Pursuant to the Indenture, the following covenants apply to the Parent and its restricted subsidiaries, but generally do not apply, or apply only in part, to its Regulated Subsidiaries (as defined):

•    limitation on indebtedness and issuances of preferred stock, which restricts the Parent’s ability to
incur additional indebtedness or to issue preferred stock;
•    limitation on restricted payments, which generally restricts the Parent’s ability to declare certain
dividends or distributions, repurchase its capital stock or to make certain investments;
•    limitation on dividends and other payment restrictions affecting restricted subsidiaries or Regulated
Subsidiaries, which generally limits the ability of certain of the Parent’s subsidiaries to pay dividends
or make other transfers;
•    limitation on future Subsidiary Guarantors (as hereinafter defined), which prohibits certain of the Parent’s     
subsidiaries from guaranteeing its indebtedness or indebtedness of any restricted subsidiary unless the Notes     
are comparably guaranteed;
•    limitation on transactions with shareholders and affiliates, which generally requires transactions among
the Parent’s affiliated entities to be conducted on an arm’s-length basis;
•    limitation on liens, which generally prohibits the Parent and its restricted subsidiaries from granting
liens unless the Notes are comparably secured; and
•    limitation on asset sales, which generally prohibits the Parent and certain of its subsidiaries from selling
assets or certain securities or property of significant subsidiaries.

The Indenture also provides for events of default which, if any of them occurs, would permit or require the principal of and accrued interest on the Notes to become or to be declared due and payable. As of December 31, 2022, we believe that the Parent was in compliance with all of its covenants.
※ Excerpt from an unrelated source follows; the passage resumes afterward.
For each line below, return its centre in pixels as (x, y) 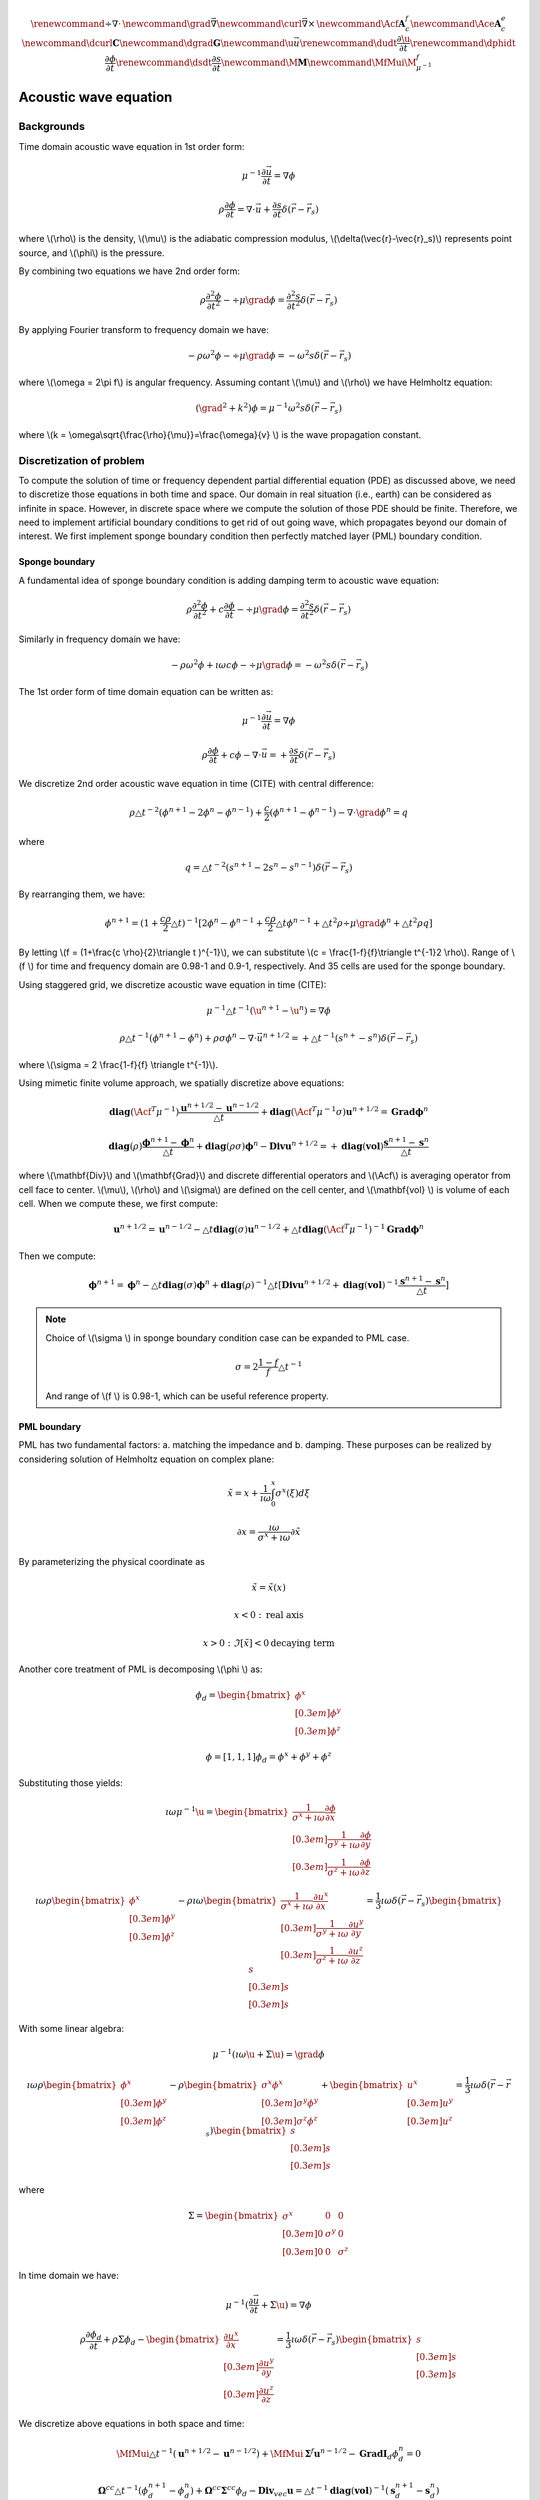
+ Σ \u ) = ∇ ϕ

The Notes are jointly and severally and fully and unconditionally guaranteed on a senior secured basis by the Subsidiary Guarantors and future subsidiaries are required to guarantee the Notes pursuant to the indenture. The Notes are secured by a first-priority security interest in substantially all of the Parent’s and the Subsidiary Guarantors’ existing and future tangible and intangible assets, subject to certain exceptions and permitted liens.
Interest expense on the Notes for the year ended December 31, 2022 was $6.8 million ($6.9 million for the year ended December 31, 2021). Interest paid on the Notes for the year ended December 31, 2022 was $6.7 million ($7.0 million for the year ended December 31, 2021).
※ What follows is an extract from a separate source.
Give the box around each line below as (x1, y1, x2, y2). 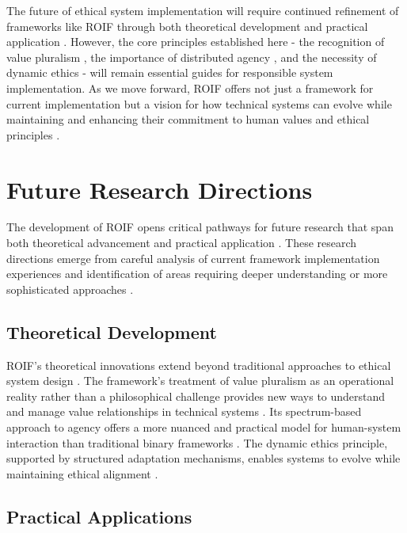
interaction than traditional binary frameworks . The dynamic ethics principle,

6.75% Senior Secured Notes (the "Old Notes")
On June 23, 2017, the Parent issued in a private offering $200.0 million aggregate principal amount of 6.75% Senior Secured Notes due 2022 under an indenture at an issue price of 100% of the principal amount. Interest on the Old Notes was payable semi-annually on January 1st and July 1st, beginning January 1, 2018.
The Company redeemed $50.0 million (25%) of the Old Notes on August 25, 2019 plus accrued and unpaid interest and incurred $1.9 million in costs associated with paying the associated call premium ($1.7 million) and the write-off of debt issuance costs ($0.2 million) during the third quarter of 2019.
During the first quarter of 2020, the Company repurchased $1.4 million of the Old Notes. The Company recorded a gain of $85,560 on the repurchase during the first quarter of 2020. The Old Notes were scheduled to mature on July 1, 2022.

On August 28, 2020, the Parent issued a conditional notice of redemption to redeem the entire $150.0 million aggregate principal amount of the outstanding Old Notes on September 28, 2020 (the “Redemption Date”). On September 28, 2020, the Old Notes were fully redeemed.
Interest expense and interest paid on the Old Notes for the year ended December 31, 2020 was $7.4 million.